If you don’t mind me asking, what do you think of that laptop? What kind of workloads do you run and how is battery life? What OS? Would you choose it again?

Was trying to install Linux on it, though its not working like a standard x86 laptop (for the installer on debian for example).

Battery is good, hardware is really rock solid (though I dislike the new plastic for the keyboard).

Really can’t complain, it’s nearly as good as my Macbook.

It runs Windows 11 today, and everything I need runs fine (jetbrains, rustc, clang, msvc, terraform and of course python).
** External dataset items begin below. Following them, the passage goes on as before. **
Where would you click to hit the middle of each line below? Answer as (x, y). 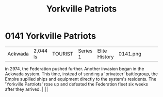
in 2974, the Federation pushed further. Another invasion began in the (75, 69)
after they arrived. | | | (27, 89)
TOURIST (63, 54)
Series (85, 51)
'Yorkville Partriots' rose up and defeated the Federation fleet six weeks (77, 84)
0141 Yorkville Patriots (50, 36)
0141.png (130, 54)
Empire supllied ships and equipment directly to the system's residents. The (81, 79)
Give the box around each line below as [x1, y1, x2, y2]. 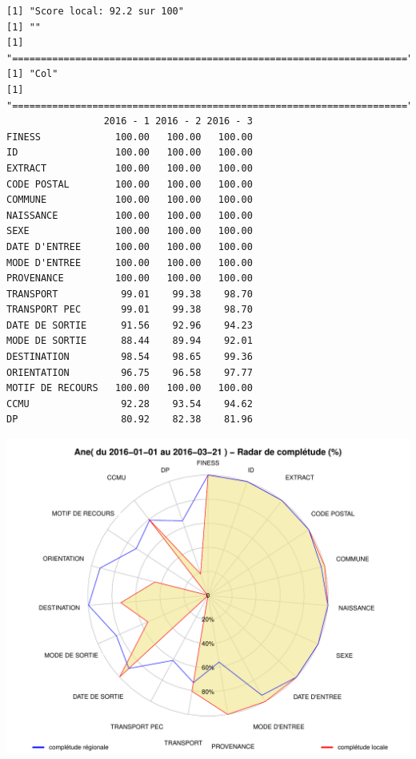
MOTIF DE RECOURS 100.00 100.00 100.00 [6, 382, 253, 394]
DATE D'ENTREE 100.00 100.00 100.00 [6, 240, 253, 252]
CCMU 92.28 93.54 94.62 [6, 398, 253, 410]
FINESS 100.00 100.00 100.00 [6, 131, 253, 143]
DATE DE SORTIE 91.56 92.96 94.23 [6, 319, 253, 331]
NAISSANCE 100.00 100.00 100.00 [6, 209, 253, 221]
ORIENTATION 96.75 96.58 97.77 [6, 366, 253, 378]
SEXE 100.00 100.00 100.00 [6, 225, 253, 237]
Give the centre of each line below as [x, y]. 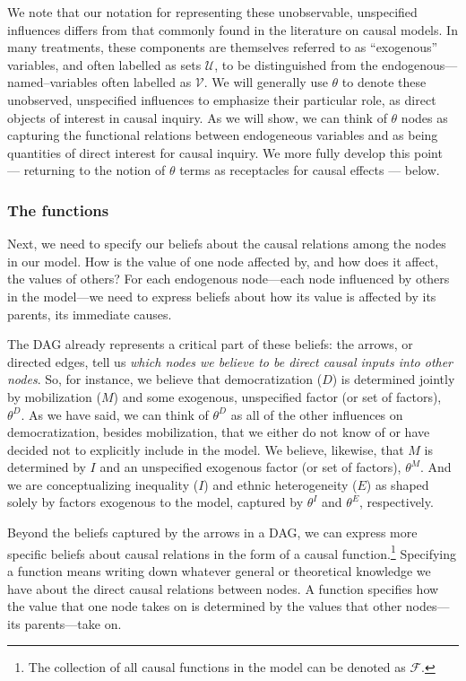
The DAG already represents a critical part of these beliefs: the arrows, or [210, 344]
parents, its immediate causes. [90, 314]
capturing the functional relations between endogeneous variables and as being [223, 135]
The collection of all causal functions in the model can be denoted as [217, 667]
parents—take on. [73, 623]
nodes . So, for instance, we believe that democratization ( [165, 379]
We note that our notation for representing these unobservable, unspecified [212, 12]
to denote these [384, 82]
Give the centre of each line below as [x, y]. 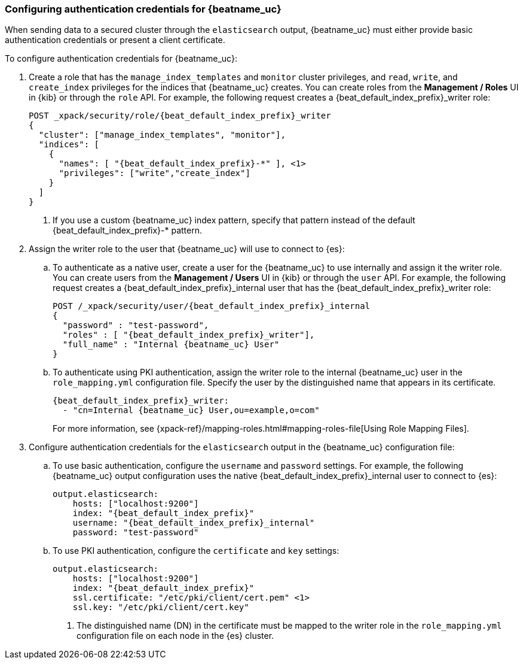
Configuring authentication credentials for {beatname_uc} [143, 9]
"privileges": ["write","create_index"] [155, 173]
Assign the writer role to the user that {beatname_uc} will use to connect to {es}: [187, 249]
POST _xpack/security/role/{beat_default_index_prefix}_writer [180, 116]
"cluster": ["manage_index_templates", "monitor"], [162, 135]
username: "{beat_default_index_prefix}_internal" [194, 523]
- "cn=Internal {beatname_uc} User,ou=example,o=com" [191, 410]
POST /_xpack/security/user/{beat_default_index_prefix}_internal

I’m a technical CTO with infrastructure background, most of my time is spent in spreadsheets these days unfortunately.

Chromebooks are essentially this, but not that great for local development.

So then one solution might be to buy a Chromebook, and put regular Linux on it? I don’t think the Chromebook are locked down.

Depends on which one, and what you want to locally develop.

Is there one that even has a full keyboard?

HP makes a 17" Chromebook if that's what you're after.

> Node.js: Node.js 22 on arm64 was consistently faster than Node.js 20 on x86_64. There's essentially a “free” ~15-20% speedup just by switching architectures!

Not sure why this is phrased like that in the TL;DR, when ARM64 is just strictly faster when running the same nodejs workload and version.

Intel execs after reading this: FAST, more stock buybacks and executive bonuses to mitigate this!!!